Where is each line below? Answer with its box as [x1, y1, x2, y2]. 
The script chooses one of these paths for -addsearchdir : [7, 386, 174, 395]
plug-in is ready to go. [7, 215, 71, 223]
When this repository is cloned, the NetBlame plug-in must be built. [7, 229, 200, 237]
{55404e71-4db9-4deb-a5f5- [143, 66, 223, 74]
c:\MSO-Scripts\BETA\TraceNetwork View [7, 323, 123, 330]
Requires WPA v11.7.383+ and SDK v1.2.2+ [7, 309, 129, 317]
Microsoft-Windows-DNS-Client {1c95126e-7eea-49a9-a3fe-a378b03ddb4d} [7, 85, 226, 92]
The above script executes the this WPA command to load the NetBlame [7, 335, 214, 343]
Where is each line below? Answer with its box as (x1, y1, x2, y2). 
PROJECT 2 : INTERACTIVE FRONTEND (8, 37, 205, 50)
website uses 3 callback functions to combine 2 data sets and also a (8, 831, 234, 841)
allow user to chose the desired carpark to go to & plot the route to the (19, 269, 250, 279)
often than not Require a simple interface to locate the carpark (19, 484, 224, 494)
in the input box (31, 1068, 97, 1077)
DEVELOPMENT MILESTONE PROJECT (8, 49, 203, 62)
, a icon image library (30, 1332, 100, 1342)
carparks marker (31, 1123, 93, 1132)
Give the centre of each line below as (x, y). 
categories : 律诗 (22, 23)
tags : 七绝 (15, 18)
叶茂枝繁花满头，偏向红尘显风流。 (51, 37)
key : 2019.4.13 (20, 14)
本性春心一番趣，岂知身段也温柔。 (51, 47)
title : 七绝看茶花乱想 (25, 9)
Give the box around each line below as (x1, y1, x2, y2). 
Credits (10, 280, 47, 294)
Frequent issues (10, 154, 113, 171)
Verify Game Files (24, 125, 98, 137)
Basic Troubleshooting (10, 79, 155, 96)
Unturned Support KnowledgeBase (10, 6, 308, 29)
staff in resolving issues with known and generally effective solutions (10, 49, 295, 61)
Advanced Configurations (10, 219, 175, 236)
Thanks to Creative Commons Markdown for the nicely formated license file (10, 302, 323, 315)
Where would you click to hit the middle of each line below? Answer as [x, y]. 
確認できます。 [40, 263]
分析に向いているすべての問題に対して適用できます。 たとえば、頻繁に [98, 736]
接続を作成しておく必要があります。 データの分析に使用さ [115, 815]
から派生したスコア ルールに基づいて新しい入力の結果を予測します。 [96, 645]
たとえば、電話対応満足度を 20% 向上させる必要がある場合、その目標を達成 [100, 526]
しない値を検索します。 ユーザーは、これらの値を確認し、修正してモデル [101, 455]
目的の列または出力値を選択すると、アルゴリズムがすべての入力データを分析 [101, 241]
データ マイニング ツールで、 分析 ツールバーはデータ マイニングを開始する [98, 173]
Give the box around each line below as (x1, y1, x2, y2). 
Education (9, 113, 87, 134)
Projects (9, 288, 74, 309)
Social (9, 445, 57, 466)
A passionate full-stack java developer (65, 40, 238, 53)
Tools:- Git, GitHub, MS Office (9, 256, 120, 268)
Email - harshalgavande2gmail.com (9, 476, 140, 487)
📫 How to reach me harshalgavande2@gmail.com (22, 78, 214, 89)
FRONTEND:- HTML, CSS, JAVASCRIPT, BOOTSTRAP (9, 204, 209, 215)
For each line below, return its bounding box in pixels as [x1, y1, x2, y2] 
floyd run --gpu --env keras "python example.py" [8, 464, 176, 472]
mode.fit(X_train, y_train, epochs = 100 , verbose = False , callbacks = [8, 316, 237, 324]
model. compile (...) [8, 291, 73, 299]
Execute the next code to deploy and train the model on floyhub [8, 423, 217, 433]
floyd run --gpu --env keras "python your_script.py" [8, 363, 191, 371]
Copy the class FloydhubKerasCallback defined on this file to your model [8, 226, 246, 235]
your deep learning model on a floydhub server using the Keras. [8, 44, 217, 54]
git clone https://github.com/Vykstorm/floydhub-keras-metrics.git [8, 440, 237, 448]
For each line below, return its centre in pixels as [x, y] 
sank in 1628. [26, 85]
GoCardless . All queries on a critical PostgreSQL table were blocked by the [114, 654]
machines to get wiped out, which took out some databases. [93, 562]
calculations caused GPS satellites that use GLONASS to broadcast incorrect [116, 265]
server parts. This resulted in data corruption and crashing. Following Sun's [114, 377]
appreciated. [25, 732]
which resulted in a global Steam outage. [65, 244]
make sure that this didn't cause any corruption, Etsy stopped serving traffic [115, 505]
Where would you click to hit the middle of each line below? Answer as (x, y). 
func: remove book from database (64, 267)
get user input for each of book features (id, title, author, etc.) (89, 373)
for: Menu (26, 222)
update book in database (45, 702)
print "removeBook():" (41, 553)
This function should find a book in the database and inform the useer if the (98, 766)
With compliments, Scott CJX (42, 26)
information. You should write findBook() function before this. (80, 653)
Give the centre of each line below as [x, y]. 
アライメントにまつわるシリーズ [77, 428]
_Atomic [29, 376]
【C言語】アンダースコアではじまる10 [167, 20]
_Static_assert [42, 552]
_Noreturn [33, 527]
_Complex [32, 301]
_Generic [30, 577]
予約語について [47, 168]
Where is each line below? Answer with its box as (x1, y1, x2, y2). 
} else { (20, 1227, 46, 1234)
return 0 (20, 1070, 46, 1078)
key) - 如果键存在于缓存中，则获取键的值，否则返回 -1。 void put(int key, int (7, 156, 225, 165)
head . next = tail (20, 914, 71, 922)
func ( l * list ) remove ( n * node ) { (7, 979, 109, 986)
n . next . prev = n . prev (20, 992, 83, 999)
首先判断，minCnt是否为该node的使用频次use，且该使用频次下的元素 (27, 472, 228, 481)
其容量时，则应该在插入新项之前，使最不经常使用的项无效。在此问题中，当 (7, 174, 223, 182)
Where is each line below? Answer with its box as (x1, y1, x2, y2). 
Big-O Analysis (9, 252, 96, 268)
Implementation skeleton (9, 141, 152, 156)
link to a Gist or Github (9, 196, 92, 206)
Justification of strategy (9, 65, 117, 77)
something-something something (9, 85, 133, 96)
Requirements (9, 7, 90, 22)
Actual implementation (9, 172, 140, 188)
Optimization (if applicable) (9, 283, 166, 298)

•••••

EXERCISE GOAL —
Word for word, restate the lines of the listing above starting at the line with "title : 七绝看茶花乱想 (25, 9)" and ending at the line with "model. compile (...) [8, 291, 73, 299]", and nothing outside them.

EXERCISE ANSWER —
title : 七绝看茶花乱想 (25, 9)
Give the box around each line below as (x1, y1, x2, y2). 
Credits (10, 280, 47, 294)
Frequent issues (10, 154, 113, 171)
Verify Game Files (24, 125, 98, 137)
Basic Troubleshooting (10, 79, 155, 96)
Unturned Support KnowledgeBase (10, 6, 308, 29)
staff in resolving issues with known and generally effective solutions (10, 49, 295, 61)
Advanced Configurations (10, 219, 175, 236)
Thanks to Creative Commons Markdown for the nicely formated license file (10, 302, 323, 315)
Where would you click to hit the middle of each line below? Answer as [x, y]. 
確認できます。 [40, 263]
分析に向いているすべての問題に対して適用できます。 たとえば、頻繁に [98, 736]
接続を作成しておく必要があります。 データの分析に使用さ [115, 815]
から派生したスコア ルールに基づいて新しい入力の結果を予測します。 [96, 645]
たとえば、電話対応満足度を 20% 向上させる必要がある場合、その目標を達成 [100, 526]
しない値を検索します。 ユーザーは、これらの値を確認し、修正してモデル [101, 455]
目的の列または出力値を選択すると、アルゴリズムがすべての入力データを分析 [101, 241]
データ マイニング ツールで、 分析 ツールバーはデータ マイニングを開始する [98, 173]
Give the box around each line below as (x1, y1, x2, y2). 
Education (9, 113, 87, 134)
Projects (9, 288, 74, 309)
Social (9, 445, 57, 466)
A passionate full-stack java developer (65, 40, 238, 53)
Tools:- Git, GitHub, MS Office (9, 256, 120, 268)
Email - harshalgavande2gmail.com (9, 476, 140, 487)
📫 How to reach me harshalgavande2@gmail.com (22, 78, 214, 89)
FRONTEND:- HTML, CSS, JAVASCRIPT, BOOTSTRAP (9, 204, 209, 215)
For each line below, return its bounding box in pixels as [x1, y1, x2, y2] 
floyd run --gpu --env keras "python example.py" [8, 464, 176, 472]
mode.fit(X_train, y_train, epochs = 100 , verbose = False , callbacks = [8, 316, 237, 324]
model. compile (...) [8, 291, 73, 299]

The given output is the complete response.